Center for Hospitality Research

Hospitality Leadership Through Learning
Center for Hospitality Research

Best-available-rate Pricing at Hotels: A Study of Customer Perceptions and Reactions


Vol 5 No 7
By: Sheryl E. Kimes Ph.D. and Kristin V. Rohlfs


Executive Summary:

Variable pricing, or demand-based pricing, is a popular revenue management technique by which hotel managers set different nightly rates for the same room based on expected room demand. Operational policies and procedures associated with variable pricing may be confusing to customers, especially if they are not familiar with the practice. Best-available-rate (BAR) pricing is an attempt to reduce that confusion and to guarantee that the guest is quoted the lowest available rate for each night of a multiple-night stay. As a result, instead of paying the same price for each room-night, the guest would pay different prices each night. Understanding customers' perceptions of a BAR policy can help hotel managers better apply revenue management tools that maximize revenue without compromising guest satisfaction. This study surveyed 153 travelers to measure their reactions to BAR pricing and their perception of its fairness, acceptability, reasonableness, and honesty. We found that for a multiple-night stay, customers prefer to be quoted individual rates for each night (non-blended rates) rather than the average price per night over the stay (blended rates). Overall, customers found individual rates to be significantly more fair, acceptable, reasonable, and honest than blended rates. However, customer reactions to non-blended and blended rates differed between frequent and infrequent travelers.

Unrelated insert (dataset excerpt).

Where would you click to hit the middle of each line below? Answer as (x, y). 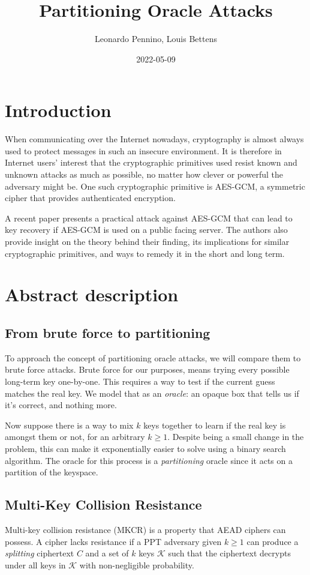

Frequent travelers found no difference in fairness between blended and non-blended rates while infrequent travelers perceived non-blended rates to be more favorable. The findings of this study can help managers more precisely tailor the way that they give rates and information to customers during the reservation process. Respondents preferred to be quoted individual rates, so that they know they are paying the lowest available nightly rates, rather than blended rates, which conceal the actual nightly rates. To ensure that customers have positive perceptions of price fairness and honesty, managers should quote non-blended rates, such as those that accompany BAR guarantees. Managers should also pay close attention to the implementation of a BAR guarantee policy, as the poor execution of a complex variable-pricing policy could compromise its acceptance.